Background: Tenofovir amibufenamide (TMF) can provide more efficient delivery than tenofovir disoproxil fumarate (TDF). Aim: To compare the efficacy and safety of TMF and TDF for 48 weeks in patients with chronic hepatitis B (CHB). Methods: We performed a randomised, double-blind, non-inferiority study at 49 sites in China. Patients with CHB were assigned (2:1) to receive either 25 mg TMF or 300 mg TDF with matching placebo. The primary efficacy endpoint was the proportion of patients with hepatitis B virus (HBV) DNA less than 20 IU/mL at week 48. We also assessed safety, particularly bone, renal and metabolic abnormalities. Results: We randomised 1002 eligible patients. The baseline characteristics were well balanced between groups. After a median 48 weeks of treatment, the non-inferiority criterion was met in all analysis sets. In the HBeAg-positive population, 50.2% of patients receiving TMF and 53.7% receiving TDF achieved HBV DNA less than 20 IU/mL. In the HBeAg-negative population, 88.9% and 87.8%, respectively, achieved HBV DNA less than 20 IU/mL in the TMF and TDF groups. Patients receiving TMF had significantly less decrease in bone mineral density at both hip (P < 0.001) and spine (P < 0.001), and a smaller increase in serum creatinine at week 48 (P < 0.05). Other safety results were similar between groups. Conclusion: TMF was non-inferior to TDF in terms of anti-HBV efficacy and showed better bone and renal safety. (NCT03903796).

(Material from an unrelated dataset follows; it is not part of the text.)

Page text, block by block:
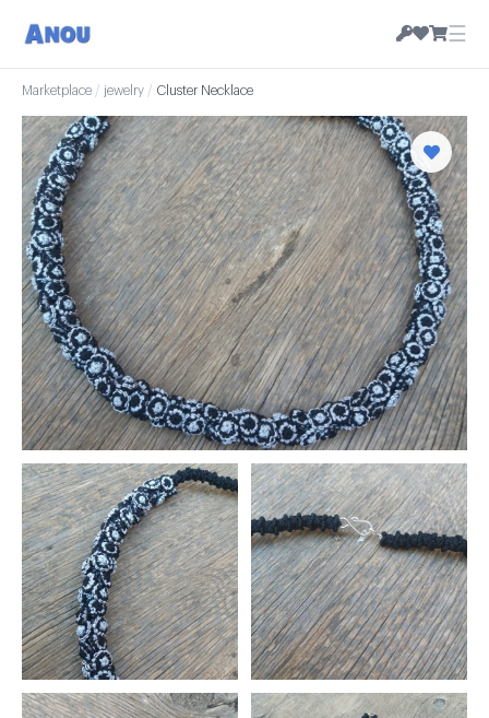
☰
Marketplace / jewelry / Cluster Necklace
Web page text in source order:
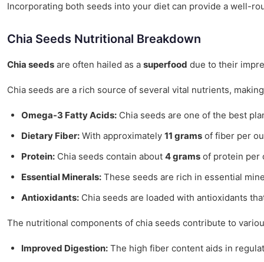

Improved pharmacokinetics of tenofovir ester prodrugs strengthened the inhibition of HBV replication and the rebalance of hepatocellular metabolism in preclinical models

Front Pharmacol 2022 Aug 29;13:932934.PMID:36105197DOI:10.3389/fphar.2022.932934.

Tenofovir (TFV) ester prodrugs, a class of nucleotide analogs (NAs), are the first-line clinical anti-hepatitis B virus (HBV) drugs with potent antiviral efficacy, low resistance rate and high safety. In this work, three marketed TFV ester drugs, tenofovir disoproxil fumarate (TDF), tenofovir alafenamide fumarate (TAF) and Tenofovir amibufenamide fumarate (TMF), were used as probes to investigate the relationships among prodrug structures, pharmacokinetic characteristics, metabolic activations, pharmacological responses and to reveal the key factors of TFV ester prodrug design. The results indicated that TMF and TAF exhibited significantly stronger inhibition of HBV DNA replication than did TDF in HBV-positive HepG2.2.15 cells. The anti-HBV activity of TMF was slightly stronger than TAF after 9 days of treatment (EC50 7.29 ± 0.71 nM vs. 12.17 ± 0.56 nM). Similar results were observed in the HBV decline period post drug administration to the HBV transgenic mouse model, although these three TFV prodrugs finally achieved the same anti-HBV effect after 42 days treatments. Furthermore, TFV ester prodrugs showed a correcting effect on disordered host hepatic biochemical metabolism, including TCA cycle, glycolysis, pentose phosphate pathway, purine/pyrimidine metabolism, amino acid metabolism, ketone body metabolism and phospholipid metabolism. The callback effects of the three TFV ester prodrugs were ranked as TMF > TAF > TDF. These advantages of TMF were believed to be attributed to its greater bioavailability in preclinical animals (SD rats, C57BL/6 mice and beagle dogs) and better target loading, especially in terms of the higher hepatic level of the pharmacologically active metabolite TFV-DP, which was tightly related to anti-HBV efficacy. Further analysis indicated that stability in intestinal fluid determined the actual amount of TFV prodrug at the absorption site, and hepatic/intestinal stability determined the maintenance amount of prodrug in circulation, both of which influenced the oral bioavailability of TFV prodrugs. In conclusion, our research revealed that improved pharmacokinetics of TFV ester prodrugs (especially intestinal stability) strengthened the inhibition of HBV replication and the rebalance of hepatocellular metabolism, which provides new insights and a basis for the design, modification and evaluation of new TFV prodrugs in the future.